_Task item_
Word for word, reproduce all entries below, leaving every picture out.

_Records provided_
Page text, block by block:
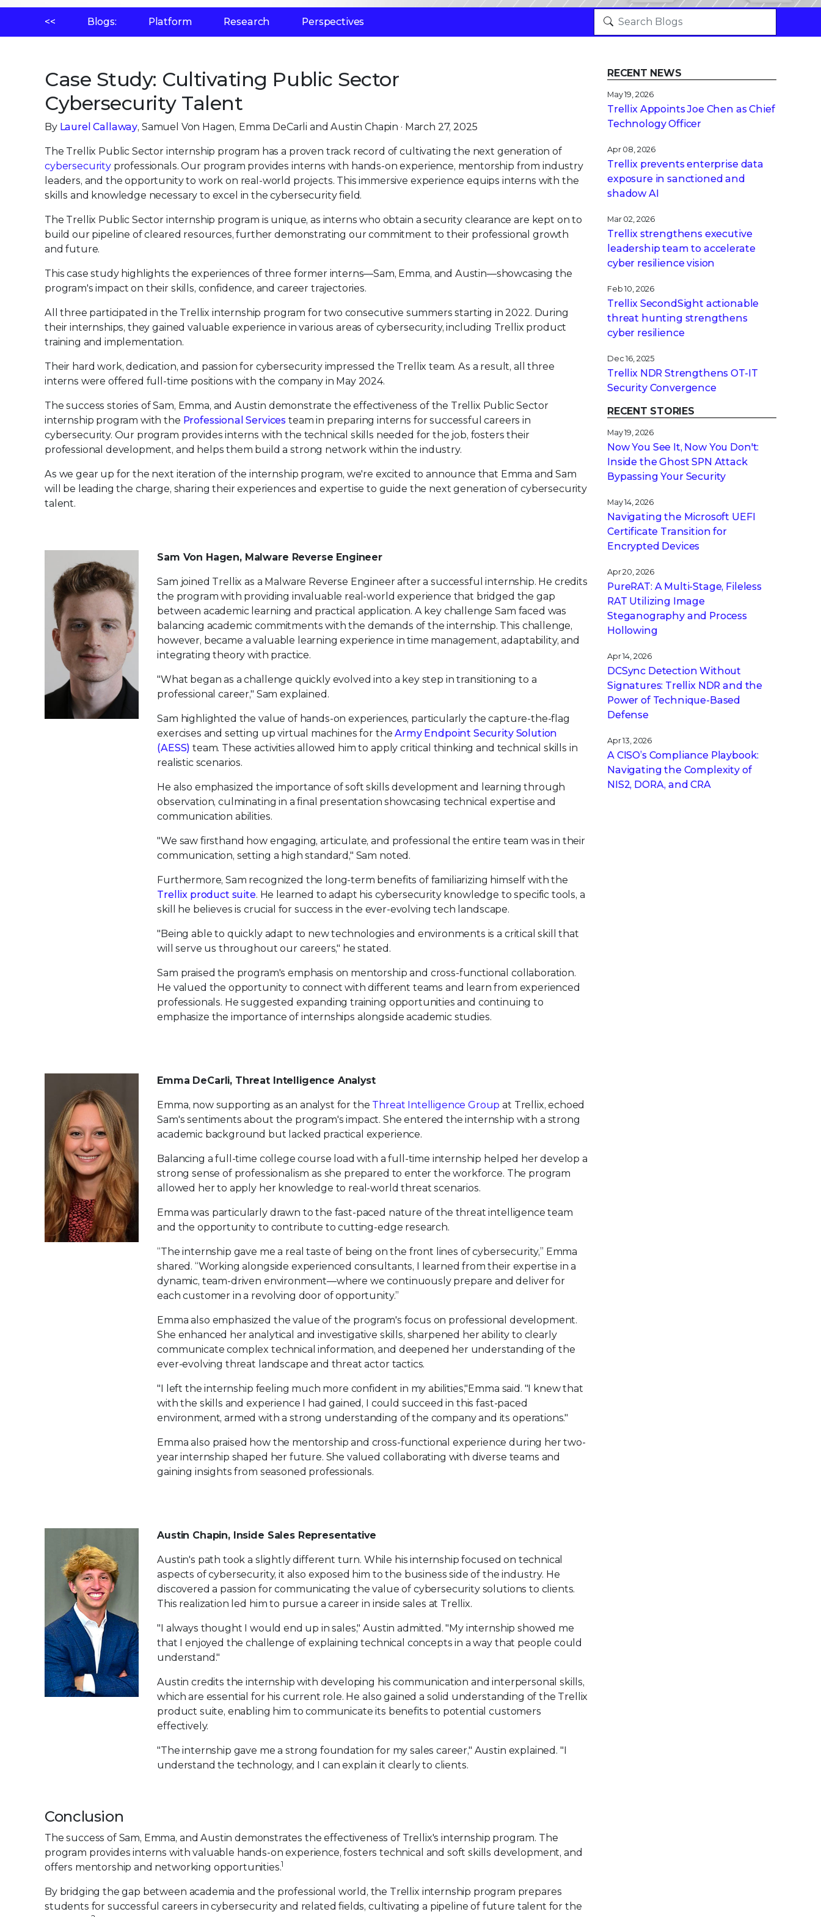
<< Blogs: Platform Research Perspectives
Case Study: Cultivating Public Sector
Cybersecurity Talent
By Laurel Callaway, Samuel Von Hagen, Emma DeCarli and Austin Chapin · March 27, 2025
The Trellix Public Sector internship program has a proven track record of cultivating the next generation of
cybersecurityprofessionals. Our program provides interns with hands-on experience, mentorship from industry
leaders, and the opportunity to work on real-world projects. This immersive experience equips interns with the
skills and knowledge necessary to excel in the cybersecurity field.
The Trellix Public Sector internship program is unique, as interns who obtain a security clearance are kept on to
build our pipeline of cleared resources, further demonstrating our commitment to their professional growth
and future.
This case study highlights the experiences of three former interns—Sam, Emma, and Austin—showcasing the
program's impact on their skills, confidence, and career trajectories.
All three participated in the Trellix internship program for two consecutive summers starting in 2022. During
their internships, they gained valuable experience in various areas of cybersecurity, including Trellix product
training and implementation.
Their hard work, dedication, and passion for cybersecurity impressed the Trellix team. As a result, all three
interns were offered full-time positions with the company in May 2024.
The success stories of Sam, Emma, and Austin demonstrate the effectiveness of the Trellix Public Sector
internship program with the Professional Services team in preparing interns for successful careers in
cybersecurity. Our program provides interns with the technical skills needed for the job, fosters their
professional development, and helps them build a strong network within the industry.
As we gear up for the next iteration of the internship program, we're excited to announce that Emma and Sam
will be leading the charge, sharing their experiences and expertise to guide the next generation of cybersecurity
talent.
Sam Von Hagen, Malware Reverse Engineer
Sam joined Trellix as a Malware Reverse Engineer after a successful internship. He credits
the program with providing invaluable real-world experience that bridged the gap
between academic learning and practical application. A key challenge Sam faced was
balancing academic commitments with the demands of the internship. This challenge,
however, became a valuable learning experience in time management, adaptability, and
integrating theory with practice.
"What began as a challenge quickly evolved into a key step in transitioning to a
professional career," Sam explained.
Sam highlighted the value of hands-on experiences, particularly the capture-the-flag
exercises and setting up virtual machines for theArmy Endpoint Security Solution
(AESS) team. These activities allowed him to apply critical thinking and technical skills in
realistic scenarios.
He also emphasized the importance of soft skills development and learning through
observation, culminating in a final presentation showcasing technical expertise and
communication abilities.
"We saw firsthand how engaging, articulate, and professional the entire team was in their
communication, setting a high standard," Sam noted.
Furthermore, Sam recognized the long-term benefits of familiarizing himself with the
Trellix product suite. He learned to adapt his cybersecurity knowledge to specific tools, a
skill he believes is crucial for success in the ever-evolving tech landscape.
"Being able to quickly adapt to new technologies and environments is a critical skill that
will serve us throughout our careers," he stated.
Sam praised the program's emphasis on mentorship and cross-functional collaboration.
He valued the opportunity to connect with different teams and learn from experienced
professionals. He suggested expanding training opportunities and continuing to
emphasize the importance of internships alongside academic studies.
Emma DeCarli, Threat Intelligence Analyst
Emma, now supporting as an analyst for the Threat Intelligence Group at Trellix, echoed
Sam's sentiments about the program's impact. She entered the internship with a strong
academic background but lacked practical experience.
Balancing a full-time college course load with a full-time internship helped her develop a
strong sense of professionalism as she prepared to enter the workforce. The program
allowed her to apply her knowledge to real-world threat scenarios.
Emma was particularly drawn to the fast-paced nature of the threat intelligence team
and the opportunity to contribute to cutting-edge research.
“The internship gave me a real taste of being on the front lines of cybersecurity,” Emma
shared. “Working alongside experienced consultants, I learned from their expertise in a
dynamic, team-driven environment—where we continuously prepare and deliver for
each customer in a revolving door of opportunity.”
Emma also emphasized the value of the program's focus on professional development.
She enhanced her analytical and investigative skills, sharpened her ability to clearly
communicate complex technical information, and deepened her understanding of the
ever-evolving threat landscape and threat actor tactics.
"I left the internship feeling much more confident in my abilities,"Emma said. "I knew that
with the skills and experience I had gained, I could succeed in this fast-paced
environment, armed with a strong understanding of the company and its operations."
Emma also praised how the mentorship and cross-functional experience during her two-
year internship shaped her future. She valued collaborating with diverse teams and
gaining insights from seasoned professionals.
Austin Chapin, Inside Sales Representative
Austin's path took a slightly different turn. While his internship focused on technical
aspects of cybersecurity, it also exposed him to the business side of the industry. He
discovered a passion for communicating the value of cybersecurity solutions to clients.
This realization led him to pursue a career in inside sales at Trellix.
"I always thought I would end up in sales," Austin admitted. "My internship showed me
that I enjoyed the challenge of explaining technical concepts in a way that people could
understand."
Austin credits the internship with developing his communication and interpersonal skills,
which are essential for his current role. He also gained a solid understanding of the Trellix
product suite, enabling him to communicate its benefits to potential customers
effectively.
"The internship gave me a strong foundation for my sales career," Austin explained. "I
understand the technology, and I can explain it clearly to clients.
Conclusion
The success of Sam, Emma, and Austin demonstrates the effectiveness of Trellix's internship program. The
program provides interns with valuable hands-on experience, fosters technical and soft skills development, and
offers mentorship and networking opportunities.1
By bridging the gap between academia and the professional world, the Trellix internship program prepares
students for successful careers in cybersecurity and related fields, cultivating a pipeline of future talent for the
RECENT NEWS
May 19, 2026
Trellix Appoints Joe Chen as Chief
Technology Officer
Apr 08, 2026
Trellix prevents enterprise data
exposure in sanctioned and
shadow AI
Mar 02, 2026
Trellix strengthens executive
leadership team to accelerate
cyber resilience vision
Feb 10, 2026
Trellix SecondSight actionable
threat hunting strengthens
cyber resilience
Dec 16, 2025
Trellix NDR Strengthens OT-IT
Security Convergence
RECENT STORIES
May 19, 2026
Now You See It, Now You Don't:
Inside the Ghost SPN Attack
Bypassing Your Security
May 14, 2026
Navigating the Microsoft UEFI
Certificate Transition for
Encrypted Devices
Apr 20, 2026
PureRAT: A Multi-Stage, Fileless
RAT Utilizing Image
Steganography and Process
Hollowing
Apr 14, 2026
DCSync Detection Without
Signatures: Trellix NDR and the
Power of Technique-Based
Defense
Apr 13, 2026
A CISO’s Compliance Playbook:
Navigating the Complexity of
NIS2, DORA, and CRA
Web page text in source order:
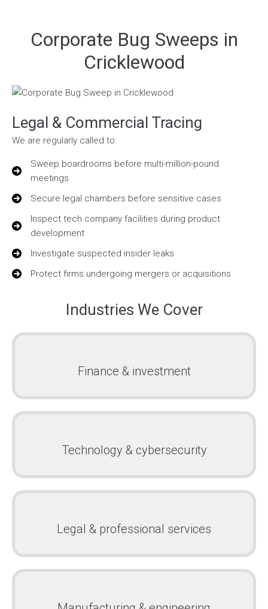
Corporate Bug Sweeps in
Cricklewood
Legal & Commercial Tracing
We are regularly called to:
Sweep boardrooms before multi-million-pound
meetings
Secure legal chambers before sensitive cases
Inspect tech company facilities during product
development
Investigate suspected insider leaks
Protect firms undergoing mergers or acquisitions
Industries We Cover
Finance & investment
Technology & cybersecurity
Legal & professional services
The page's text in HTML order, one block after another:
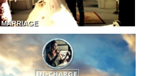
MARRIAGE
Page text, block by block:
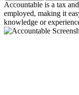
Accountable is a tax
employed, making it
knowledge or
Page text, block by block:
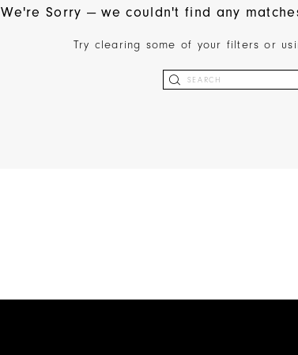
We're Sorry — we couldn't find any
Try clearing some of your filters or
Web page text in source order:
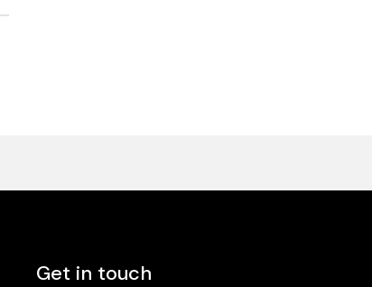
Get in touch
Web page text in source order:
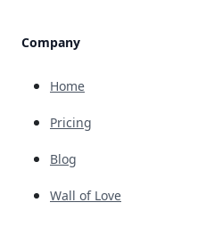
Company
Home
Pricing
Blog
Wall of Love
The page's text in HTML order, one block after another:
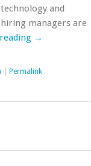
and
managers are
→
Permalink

_Result for this exercise_
Page text, block by block:
<< Blogs: Platform Research Perspectives
Case Study: Cultivating Public Sector
Cybersecurity Talent
By Laurel Callaway, Samuel Von Hagen, Emma DeCarli and Austin Chapin · March 27, 2025
The Trellix Public Sector internship program has a proven track record of cultivating the next generation of
cybersecurityprofessionals. Our program provides interns with hands-on experience, mentorship from industry
leaders, and the opportunity to work on real-world projects. This immersive experience equips interns with the
skills and knowledge necessary to excel in the cybersecurity field.
The Trellix Public Sector internship program is unique, as interns who obtain a security clearance are kept on to
build our pipeline of cleared resources, further demonstrating our commitment to their professional growth
and future.
This case study highlights the experiences of three former interns—Sam, Emma, and Austin—showcasing the
program's impact on their skills, confidence, and career trajectories.
All three participated in the Trellix internship program for two consecutive summers starting in 2022. During
their internships, they gained valuable experience in various areas of cybersecurity, including Trellix product
training and implementation.
Their hard work, dedication, and passion for cybersecurity impressed the Trellix team. As a result, all three
interns were offered full-time positions with the company in May 2024.
The success stories of Sam, Emma, and Austin demonstrate the effectiveness of the Trellix Public Sector
internship program with the Professional Services team in preparing interns for successful careers in
cybersecurity. Our program provides interns with the technical skills needed for the job, fosters their
professional development, and helps them build a strong network within the industry.
As we gear up for the next iteration of the internship program, we're excited to announce that Emma and Sam
will be leading the charge, sharing their experiences and expertise to guide the next generation of cybersecurity
talent.
Sam Von Hagen, Malware Reverse Engineer
Sam joined Trellix as a Malware Reverse Engineer after a successful internship. He credits
the program with providing invaluable real-world experience that bridged the gap
between academic learning and practical application. A key challenge Sam faced was
balancing academic commitments with the demands of the internship. This challenge,
however, became a valuable learning experience in time management, adaptability, and
integrating theory with practice.
"What began as a challenge quickly evolved into a key step in transitioning to a
professional career," Sam explained.
Sam highlighted the value of hands-on experiences, particularly the capture-the-flag
exercises and setting up virtual machines for theArmy Endpoint Security Solution
(AESS) team. These activities allowed him to apply critical thinking and technical skills in
realistic scenarios.
He also emphasized the importance of soft skills development and learning through
observation, culminating in a final presentation showcasing technical expertise and
communication abilities.
"We saw firsthand how engaging, articulate, and professional the entire team was in their
communication, setting a high standard," Sam noted.
Furthermore, Sam recognized the long-term benefits of familiarizing himself with the
Trellix product suite. He learned to adapt his cybersecurity knowledge to specific tools, a
skill he believes is crucial for success in the ever-evolving tech landscape.
"Being able to quickly adapt to new technologies and environments is a critical skill that
will serve us throughout our careers," he stated.
Sam praised the program's emphasis on mentorship and cross-functional collaboration.
He valued the opportunity to connect with different teams and learn from experienced
professionals. He suggested expanding training opportunities and continuing to
emphasize the importance of internships alongside academic studies.
Emma DeCarli, Threat Intelligence Analyst
Emma, now supporting as an analyst for the Threat Intelligence Group at Trellix, echoed
Sam's sentiments about the program's impact. She entered the internship with a strong
academic background but lacked practical experience.
Balancing a full-time college course load with a full-time internship helped her develop a
strong sense of professionalism as she prepared to enter the workforce. The program
allowed her to apply her knowledge to real-world threat scenarios.
Emma was particularly drawn to the fast-paced nature of the threat intelligence team
and the opportunity to contribute to cutting-edge research.
“The internship gave me a real taste of being on the front lines of cybersecurity,” Emma
shared. “Working alongside experienced consultants, I learned from their expertise in a
dynamic, team-driven environment—where we continuously prepare and deliver for
each customer in a revolving door of opportunity.”
Emma also emphasized the value of the program's focus on professional development.
She enhanced her analytical and investigative skills, sharpened her ability to clearly
communicate complex technical information, and deepened her understanding of the
ever-evolving threat landscape and threat actor tactics.
"I left the internship feeling much more confident in my abilities,"Emma said. "I knew that
with the skills and experience I had gained, I could succeed in this fast-paced
environment, armed with a strong understanding of the company and its operations."
Emma also praised how the mentorship and cross-functional experience during her two-
year internship shaped her future. She valued collaborating with diverse teams and
gaining insights from seasoned professionals.
Austin Chapin, Inside Sales Representative
Austin's path took a slightly different turn. While his internship focused on technical
aspects of cybersecurity, it also exposed him to the business side of the industry. He
discovered a passion for communicating the value of cybersecurity solutions to clients.
This realization led him to pursue a career in inside sales at Trellix.
"I always thought I would end up in sales," Austin admitted. "My internship showed me
that I enjoyed the challenge of explaining technical concepts in a way that people could
understand."
Austin credits the internship with developing his communication and interpersonal skills,
which are essential for his current role. He also gained a solid understanding of the Trellix
product suite, enabling him to communicate its benefits to potential customers
effectively.
"The internship gave me a strong foundation for my sales career," Austin explained. "I
understand the technology, and I can explain it clearly to clients.
Conclusion
The success of Sam, Emma, and Austin demonstrates the effectiveness of Trellix's internship program. The
program provides interns with valuable hands-on experience, fosters technical and soft skills development, and
offers mentorship and networking opportunities.1
By bridging the gap between academia and the professional world, the Trellix internship program prepares
students for successful careers in cybersecurity and related fields, cultivating a pipeline of future talent for the
RECENT NEWS
May 19, 2026
Trellix Appoints Joe Chen as Chief
Technology Officer
Apr 08, 2026
Trellix prevents enterprise data
exposure in sanctioned and
shadow AI
Mar 02, 2026
Trellix strengthens executive
leadership team to accelerate
cyber resilience vision
Feb 10, 2026
Trellix SecondSight actionable
threat hunting strengthens
cyber resilience
Dec 16, 2025
Trellix NDR Strengthens OT-IT
Security Convergence
RECENT STORIES
May 19, 2026
Now You See It, Now You Don't:
Inside the Ghost SPN Attack
Bypassing Your Security
May 14, 2026
Navigating the Microsoft UEFI
Certificate Transition for
Encrypted Devices
Apr 20, 2026
PureRAT: A Multi-Stage, Fileless
RAT Utilizing Image
Steganography and Process
Hollowing
Apr 14, 2026
DCSync Detection Without
Signatures: Trellix NDR and the
Power of Technique-Based
Defense
Apr 13, 2026
A CISO’s Compliance Playbook:
Navigating the Complexity of
NIS2, DORA, and CRA
Web page text in source order:
Corporate Bug Sweeps in
Cricklewood
Legal & Commercial Tracing
We are regularly called to:
Sweep boardrooms before multi-million-pound
meetings
Secure legal chambers before sensitive cases
Inspect tech company facilities during product
development
Investigate suspected insider leaks
Protect firms undergoing mergers or acquisitions
Industries We Cover
Finance & investment
Technology & cybersecurity
Legal & professional services
The page's text in HTML order, one block after another:
MARRIAGE
Page text, block by block:
Accountable is a tax
employed, making it
knowledge or
Page text, block by block:
We're Sorry — we couldn't find any
Try clearing some of your filters or
Web page text in source order:
Get in touch
Web page text in source order:
Company
Home
Pricing
Blog
Wall of Love
The page's text in HTML order, one block after another:
and
managers are
→
Permalink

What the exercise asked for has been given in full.